## What you should do:
The records below must be transcribed exactly, with each picture left out.

## Supplied data:
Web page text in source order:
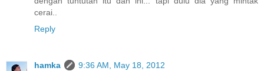
cerai..
Reply
hamka
9:36 AM, May 18, 2012
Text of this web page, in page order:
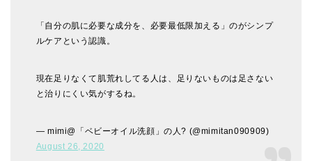
「自分の肌に必要な成分を、必要最低限加える」のがシンプ
ルケアという認識。
現在足りなくて肌荒れしてる人は、足りないものは足さない
と治りにくい気がするね。
— mimi@「ベビーオイル洗顔」の人? (@mimitan090909)
August 26, 2020
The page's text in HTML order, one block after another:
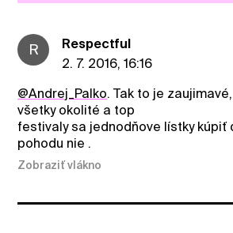
R
Respectful
2. 7. 2016, 16:16
@Andrej_Palko. Tak to je
všetky okolité a top
festivaly sa jednodňove lístky kúpiť
pohodu nie .
Zobraziť vlákno
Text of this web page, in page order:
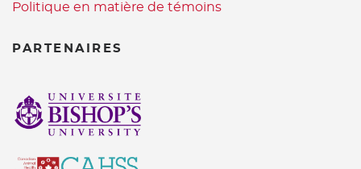
Politique en matière de témoins
PARTENAIRES
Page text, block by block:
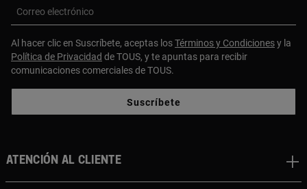
Correo electrónico
Al hacer clic en Suscríbete, aceptas losTérminos y Condicionesy la
Política de Privacidad de TOUS, y te apuntas para recibir
comunicaciones comerciales de TOUS.
Suscríbete
Atención al cliente
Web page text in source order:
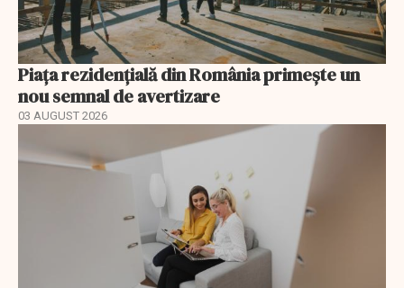
Piața rezidențială din România primește un
nou semnal de avertizare
03 AUGUST 2026
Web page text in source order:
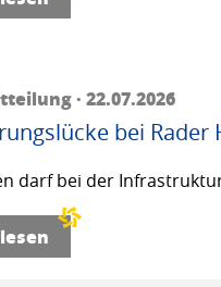
· 22.07.2026
bei
darf bei der
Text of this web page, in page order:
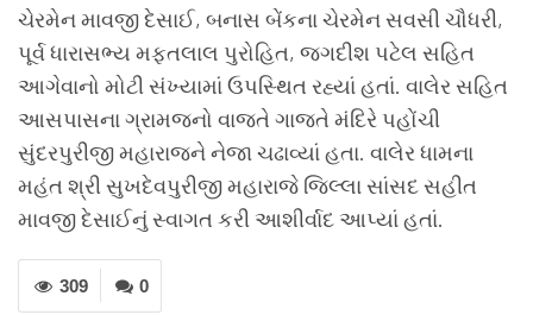
ચેરમેન માવજી દેસાઈ, બનાસ બેંકના ચેરમેન સવસી ચૌધરી,
પૂર્વ ધારાસભ્ય મફતલાલ પુરોહિત, જગદીશ પટેલ સહિત
આગેવાનો મોટી સંખ્યામાં ઉપસ્થિત રહ્યાં હતાં. વાલેર સહિત
આસપાસના ગ્રામજનો વાજતે ગાજતે મંદિરે પહોંચી
સુંદરપુરીજી મહારાજને નેજા ચઢાવ્યાં હતા. વાલેર ધામના
મહંત શ્રી સુખદેવપુરીજી મહારાજે જિલ્લા સાંસદ સહીત
માવજી દેસાઈનું સ્વાગત કરી આશીર્વાદ આપ્યાં હતાં.
0
309
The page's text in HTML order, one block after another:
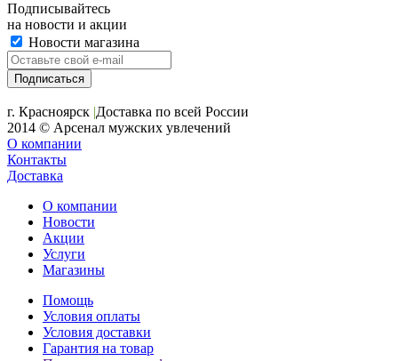
Подписывайтесь
на новости и акции
Новости магазина
г. Красноярск |Доставка по всей России
2014 © Арсенал мужских увлечений
О компании
Контакты
Доставка
О компании
Новости
Акции
Услуги
Магазины
Помощь
Условия оплаты
Условия доставки
Гарантия на товар
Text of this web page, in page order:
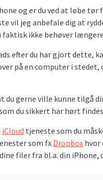
og er du ved at løbe
vil jeg anbefale dig at
faktisk ikke behøver
efter du har gjort dette,
på en computer i
du gerne ville kunne tilgå
du sikkert har hørt
iCloud tjeneste som du
som fx Dropbox hvor
filer fra bl.a. din iPhone,
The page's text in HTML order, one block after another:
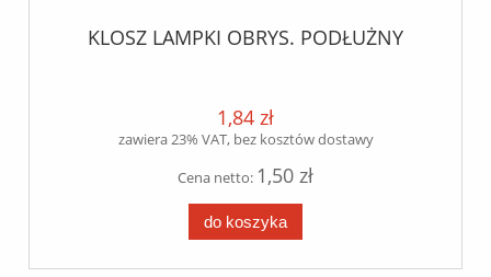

## Response to this exercise:
Web page text in source order:
cerai..
Reply
hamka
9:36 AM, May 18, 2012
Text of this web page, in page order:
「自分の肌に必要な成分を、必要最低限加える」のがシンプ
ルケアという認識。
現在足りなくて肌荒れしてる人は、足りないものは足さない
と治りにくい気がするね。
— mimi@「ベビーオイル洗顔」の人? (@mimitan090909)
August 26, 2020
The page's text in HTML order, one block after another:
R
Respectful
2. 7. 2016, 16:16
@Andrej_Palko. Tak to je
všetky okolité a top
festivaly sa jednodňove lístky kúpiť
pohodu nie .
Zobraziť vlákno
Text of this web page, in page order:
Politique en matière de témoins
PARTENAIRES
Page text, block by block:
Correo electrónico
Al hacer clic en Suscríbete, aceptas losTérminos y Condicionesy la
Política de Privacidad de TOUS, y te apuntas para recibir
comunicaciones comerciales de TOUS.
Suscríbete
Atención al cliente
Web page text in source order:
Piața rezidențială din România primește un
nou semnal de avertizare
03 AUGUST 2026
Web page text in source order:
· 22.07.2026
bei
darf bei der
Text of this web page, in page order:
ચેરમેન માવજી દેસાઈ, બનાસ બેંકના ચેરમેન સવસી ચૌધરી,
પૂર્વ ધારાસભ્ય મફતલાલ પુરોહિત, જગદીશ પટેલ સહિત
આગેવાનો મોટી સંખ્યામાં ઉપસ્થિત રહ્યાં હતાં. વાલેર સહિત
આસપાસના ગ્રામજનો વાજતે ગાજતે મંદિરે પહોંચી
સુંદરપુરીજી મહારાજને નેજા ચઢાવ્યાં હતા. વાલેર ધામના
મહંત શ્રી સુખદેવપુરીજી મહારાજે જિલ્લા સાંસદ સહીત
માવજી દેસાઈનું સ્વાગત કરી આશીર્વાદ આપ્યાં હતાં.
0
309
The page's text in HTML order, one block after another:
Подписывайтесь
на новости и акции
Новости магазина
г. Красноярск |Доставка по всей России
2014 © Арсенал мужских увлечений
О компании
Контакты
Доставка
О компании
Новости
Акции
Услуги
Магазины
Помощь
Условия оплаты
Условия доставки
Гарантия на товар
Text of this web page, in page order:
og er du ved at løbe
vil jeg anbefale dig at
faktisk ikke behøver
efter du har gjort dette,
på en computer i
du gerne ville kunne tilgå
du sikkert har hørt
iCloud tjeneste som du
som fx Dropbox hvor
filer fra bl.a. din iPhone,
The page's text in HTML order, one block after another:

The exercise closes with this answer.